64 - Meeting Rooms II

Given an array of meeting time interval objects consisting of start and end times [[start_1,end_1],[start_2,end_2],...] (start_i < end_i), find the minimum number of rooms required to schedule all meetings without any conflicts.

Note: (0,8),(8,10) is NOT considered a conflict at 8.

Examples¶

Example 1

Input: intervals = [(0,40),(5,10),(15,20)]
Output: 2
Explanation: - Room 1: (0,40) - Room 2: (5,10), (15,20)

Example 2

Input: intervals = [(4,9)]
Output: 1

Solution¶

Java Code¶

/**
 * Definition of Interval:
 * public class Interval {
 *     public int start, end;
 *     public Interval(int start, int end) {
 *         this.start = start;
 *         this.end = end;
 *     }
 * }
 */

class Solution {
    public int minMeetingRooms(List<Interval> intervals) {
        if (intervals == null || intervals.isEmpty()) {
            return 0;
        }

        int n = intervals.size();
        int[] starts = new int[n];
        int[] ends = new int[n];

        // 1. Separate starts and ends into two separate arrays
        for (int i = 0; i < n; i++) {
            starts[i] = intervals.get(i).start;
            ends[i] = intervals.get(i).end;
        }

        // 2. Sort both arrays
        Arrays.sort(starts);
        Arrays.sort(ends);

        int rooms = 0;
        int endPtr = 0;

        // 3. Use two pointers to simulate the timeline
        for (int startPtr = 0; startPtr < n; startPtr++) {
            // If the earliest-starting meeting begins BEFORE the earliest-ending meeting finishes
            if (starts[startPtr] < ends[endPtr]) {
                // We need a NEW room
                rooms++;
            } else {
                // A meeting has finished, we can reuse its room
                // Move endPtr to the next meeting's end time
                endPtr++;
            }
        }

        return rooms;
    }
}

Intuition¶

The problem asks for the maximum number of simultaneous meetings happening at any point in time.
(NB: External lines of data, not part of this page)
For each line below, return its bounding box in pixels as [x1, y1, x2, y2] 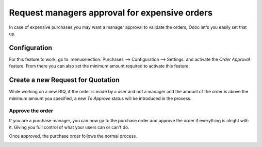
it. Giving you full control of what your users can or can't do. [9, 124, 130, 131]
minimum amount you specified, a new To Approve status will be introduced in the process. [9, 95, 192, 101]
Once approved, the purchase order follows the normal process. [9, 133, 137, 139]
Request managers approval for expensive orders [9, 7, 213, 18]
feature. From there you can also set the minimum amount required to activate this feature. [9, 63, 190, 69]
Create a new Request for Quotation [9, 76, 120, 84]
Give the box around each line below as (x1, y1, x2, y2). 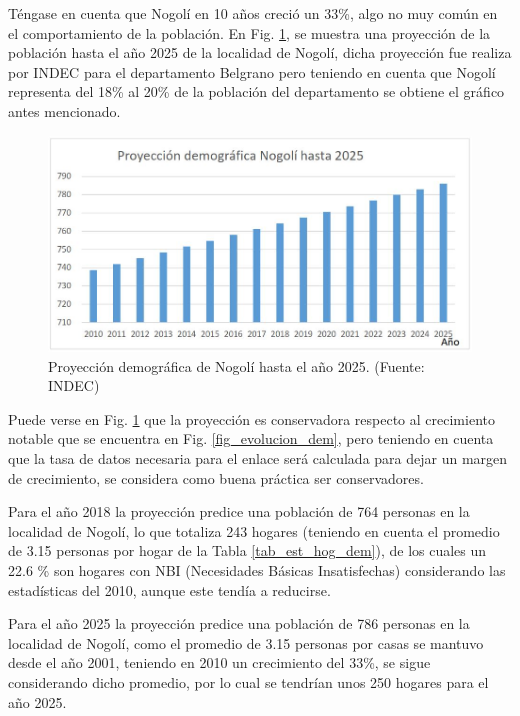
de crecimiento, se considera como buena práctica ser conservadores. (8, 467, 424, 488)
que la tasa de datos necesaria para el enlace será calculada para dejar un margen (8, 448, 508, 468)
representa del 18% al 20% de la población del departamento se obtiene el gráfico (8, 81, 505, 102)
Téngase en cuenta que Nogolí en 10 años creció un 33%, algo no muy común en (8, 3, 498, 23)
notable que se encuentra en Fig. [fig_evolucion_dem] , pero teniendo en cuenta (8, 428, 494, 449)
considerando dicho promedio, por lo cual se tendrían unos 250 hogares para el (8, 671, 489, 692)
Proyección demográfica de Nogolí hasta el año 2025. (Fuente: (48, 355, 425, 376)
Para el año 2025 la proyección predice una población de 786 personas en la (8, 613, 470, 634)

Separate Timeline Strategy¶

We don't actually care which specific meeting is in which room. We only care about how many meetings have started and how many have ended at any given timestamp.

1. Extract and Sort: Put all start times in one array and all end times in another. Sort both.
2. Two Pointers:
   • Iterate through the starts array. Each starts[i] represents a meeting beginning.
   • Compare starts[startPtr] with ends[endPtr].
   • If a meeting starts before the earliest meeting ends (starts < ends), it means all currently occupied rooms are still busy. Increment rooms.
   • If a meeting starts after or at the same time as a meeting ends (starts >= ends), a room has become vacant. We don't need a new room; we just move endPtr to account for the vacancy.

This greedy approach effectively measures the "peak occupancy" of the meeting rooms.

Complexity Analysis¶

Time Complexity¶

\(O(n \log n)\)

• Extracting starts and ends is \(O(n)\).
• Sorting both arrays is \(O(n \log n)\).
• The two-pointer traversal is \(O(n)\).

Space Complexity¶

\(O(n)\)

• We store the start and end times in separate arrays of size \(n\).

Key Takeaways¶

• Dividing start and end events is a powerful technique for "maximum concurrent events" problems.
• Note the comparison logic: starts[startPtr] < ends[endPtr]. If it were <=, a meeting starting exactly when another ends would require a new room. Since the problem states (0,8),(8,10) is not a conflict, we use <.
• Alternative approach: Use a Min-Heap (PriorityQueue) to track the end times of currently active meetings. The heap size at the end will be the answer.